TASK INSTRUCTIONS: Extract the whole listing as it stands. Do not include the pictures.

DATASET ENTRIES:
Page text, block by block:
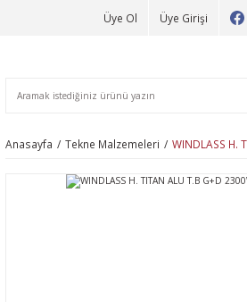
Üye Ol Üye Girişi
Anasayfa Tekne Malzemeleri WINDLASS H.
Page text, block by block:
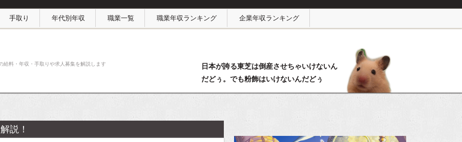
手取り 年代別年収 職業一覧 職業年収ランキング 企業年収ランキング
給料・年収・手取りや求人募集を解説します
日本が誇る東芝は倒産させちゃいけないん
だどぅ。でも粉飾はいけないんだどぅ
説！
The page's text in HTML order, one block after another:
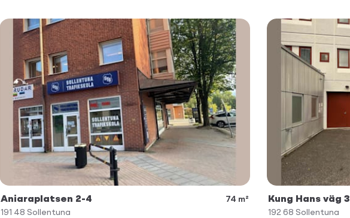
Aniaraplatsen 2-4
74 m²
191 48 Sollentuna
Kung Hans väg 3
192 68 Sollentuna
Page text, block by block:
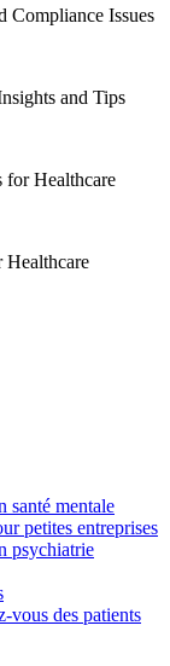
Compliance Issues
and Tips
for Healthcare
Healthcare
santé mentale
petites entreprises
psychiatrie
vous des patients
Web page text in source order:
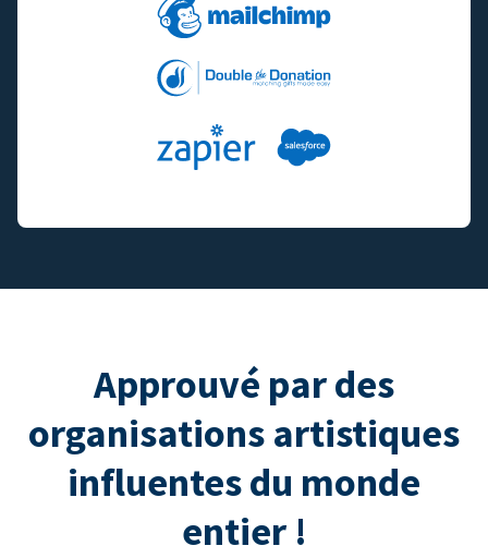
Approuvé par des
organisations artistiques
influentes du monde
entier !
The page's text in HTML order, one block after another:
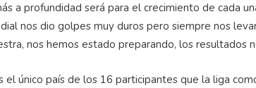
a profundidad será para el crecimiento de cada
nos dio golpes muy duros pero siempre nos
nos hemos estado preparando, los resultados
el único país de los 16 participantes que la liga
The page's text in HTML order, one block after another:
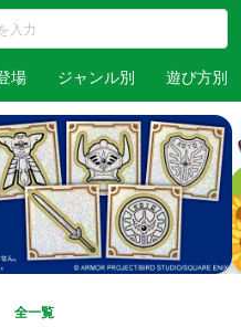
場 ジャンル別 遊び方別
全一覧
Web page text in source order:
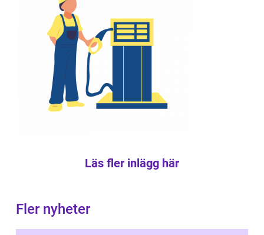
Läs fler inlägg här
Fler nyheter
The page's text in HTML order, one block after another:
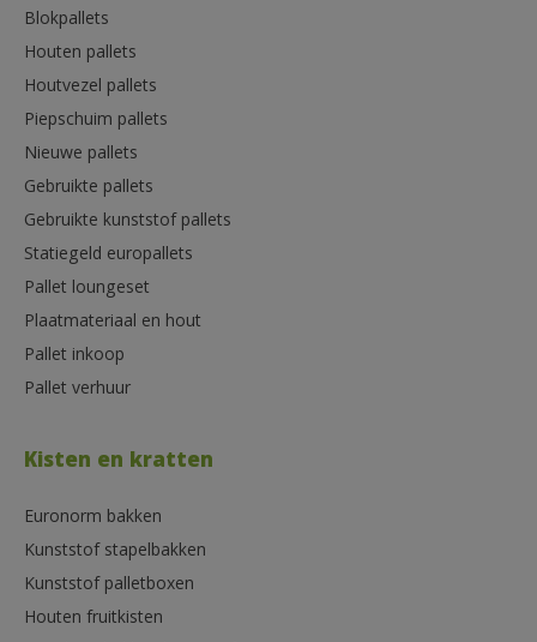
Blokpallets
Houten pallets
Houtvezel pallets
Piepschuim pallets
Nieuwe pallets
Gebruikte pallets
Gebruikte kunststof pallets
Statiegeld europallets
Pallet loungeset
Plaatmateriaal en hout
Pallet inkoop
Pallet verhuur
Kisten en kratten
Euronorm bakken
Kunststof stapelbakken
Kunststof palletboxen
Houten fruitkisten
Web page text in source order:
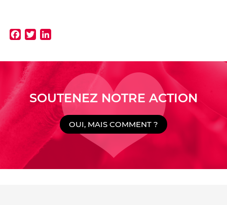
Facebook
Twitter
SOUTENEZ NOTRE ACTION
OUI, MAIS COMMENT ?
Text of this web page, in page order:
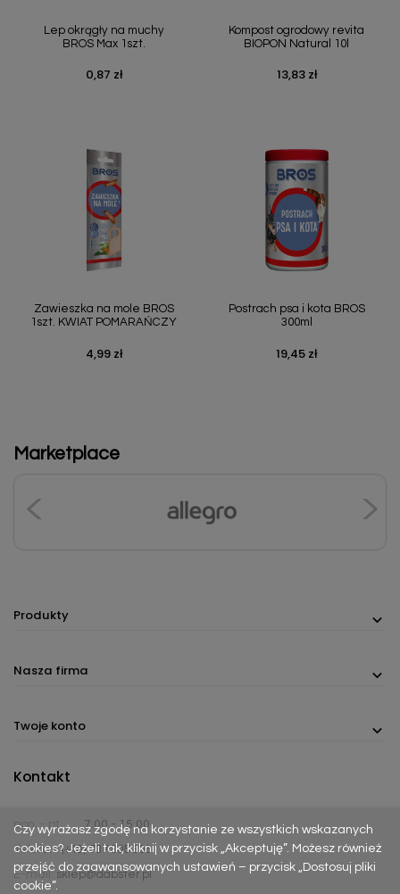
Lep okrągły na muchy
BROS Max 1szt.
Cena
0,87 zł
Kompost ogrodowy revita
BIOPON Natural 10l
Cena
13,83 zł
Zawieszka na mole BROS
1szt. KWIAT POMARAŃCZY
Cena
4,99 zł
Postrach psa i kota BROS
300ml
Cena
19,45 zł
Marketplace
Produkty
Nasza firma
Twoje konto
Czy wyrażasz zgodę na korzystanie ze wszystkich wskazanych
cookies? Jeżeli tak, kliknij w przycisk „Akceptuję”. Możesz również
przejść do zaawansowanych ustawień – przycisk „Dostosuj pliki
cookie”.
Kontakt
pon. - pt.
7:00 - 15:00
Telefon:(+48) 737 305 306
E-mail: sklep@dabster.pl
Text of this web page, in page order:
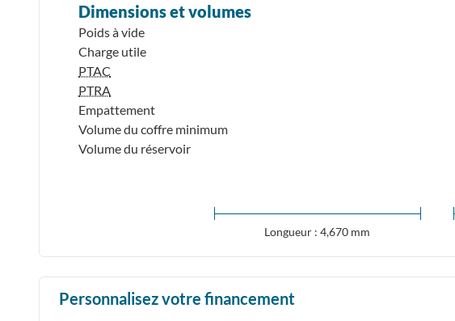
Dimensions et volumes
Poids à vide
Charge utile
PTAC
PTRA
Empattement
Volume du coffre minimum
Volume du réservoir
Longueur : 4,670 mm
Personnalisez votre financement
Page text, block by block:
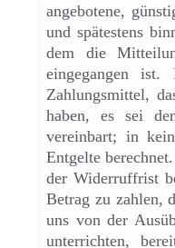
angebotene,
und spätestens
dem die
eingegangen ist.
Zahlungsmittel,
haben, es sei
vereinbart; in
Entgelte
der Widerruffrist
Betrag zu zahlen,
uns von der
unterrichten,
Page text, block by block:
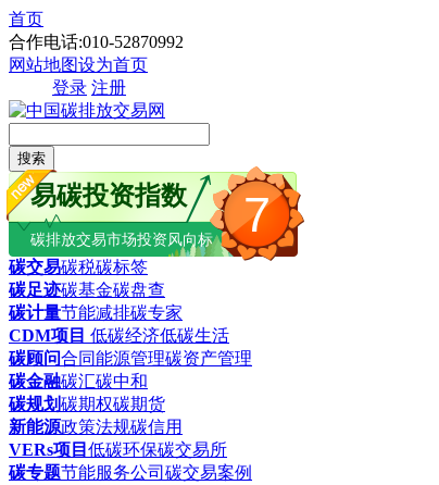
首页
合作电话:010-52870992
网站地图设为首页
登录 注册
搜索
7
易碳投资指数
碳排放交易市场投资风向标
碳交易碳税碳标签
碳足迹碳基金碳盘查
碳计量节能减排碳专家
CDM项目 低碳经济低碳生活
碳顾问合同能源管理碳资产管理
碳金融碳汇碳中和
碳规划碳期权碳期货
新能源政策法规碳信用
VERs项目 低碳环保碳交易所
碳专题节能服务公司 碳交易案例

THE COMPLETED TASK:
Page text, block by block:
Üye Ol Üye Girişi
Anasayfa Tekne Malzemeleri WINDLASS H.
Page text, block by block:
手取り 年代別年収 職業一覧 職業年収ランキング 企業年収ランキング
給料・年収・手取りや求人募集を解説します
日本が誇る東芝は倒産させちゃいけないん
だどぅ。でも粉飾はいけないんだどぅ
説！
The page's text in HTML order, one block after another:
Aniaraplatsen 2-4
74 m²
191 48 Sollentuna
Kung Hans väg 3
192 68 Sollentuna
Page text, block by block:
Compliance Issues
and Tips
for Healthcare
Healthcare
santé mentale
petites entreprises
psychiatrie
vous des patients
Web page text in source order:
Approuvé par des
organisations artistiques
influentes du monde
entier !
The page's text in HTML order, one block after another:
a profundidad será para el crecimiento de cada
nos dio golpes muy duros pero siempre nos
nos hemos estado preparando, los resultados
el único país de los 16 participantes que la liga
The page's text in HTML order, one block after another:
場 ジャンル別 遊び方別
全一覧
Web page text in source order:
Läs fler inlägg här
Fler nyheter
The page's text in HTML order, one block after another:
Blokpallets
Houten pallets
Houtvezel pallets
Piepschuim pallets
Nieuwe pallets
Gebruikte pallets
Gebruikte kunststof pallets
Statiegeld europallets
Pallet loungeset
Plaatmateriaal en hout
Pallet inkoop
Pallet verhuur
Kisten en kratten
Euronorm bakken
Kunststof stapelbakken
Kunststof palletboxen
Houten fruitkisten
Web page text in source order:
Facebook
Twitter
SOUTENEZ NOTRE ACTION
OUI, MAIS COMMENT ?
Text of this web page, in page order:
Lep okrągły na muchy
BROS Max 1szt.
Cena
0,87 zł
Kompost ogrodowy revita
BIOPON Natural 10l
Cena
13,83 zł
Zawieszka na mole BROS
1szt. KWIAT POMARAŃCZY
Cena
4,99 zł
Postrach psa i kota BROS
300ml
Cena
19,45 zł
Marketplace
Produkty
Nasza firma
Twoje konto
Czy wyrażasz zgodę na korzystanie ze wszystkich wskazanych
cookies? Jeżeli tak, kliknij w przycisk „Akceptuję”. Możesz również
przejść do zaawansowanych ustawień – przycisk „Dostosuj pliki
cookie”.
Kontakt
pon. - pt.
7:00 - 15:00
Telefon:(+48) 737 305 306
E-mail: sklep@dabster.pl
Text of this web page, in page order:
Dimensions et volumes
Poids à vide
Charge utile
PTAC
PTRA
Empattement
Volume du coffre minimum
Volume du réservoir
Longueur : 4,670 mm
Personnalisez votre financement
Page text, block by block:
angebotene,
und spätestens
dem die
eingegangen ist.
Zahlungsmittel,
haben, es sei
vereinbart; in
Entgelte
der Widerruffrist
Betrag zu zahlen,
uns von der
unterrichten,
Page text, block by block:
首页
合作电话:010-52870992
网站地图设为首页
登录 注册
搜索
7
易碳投资指数
碳排放交易市场投资风向标
碳交易碳税碳标签
碳足迹碳基金碳盘查
碳计量节能减排碳专家
CDM项目 低碳经济低碳生活
碳顾问合同能源管理碳资产管理
碳金融碳汇碳中和
碳规划碳期权碳期货
新能源政策法规碳信用
VERs项目 低碳环保碳交易所
碳专题节能服务公司 碳交易案例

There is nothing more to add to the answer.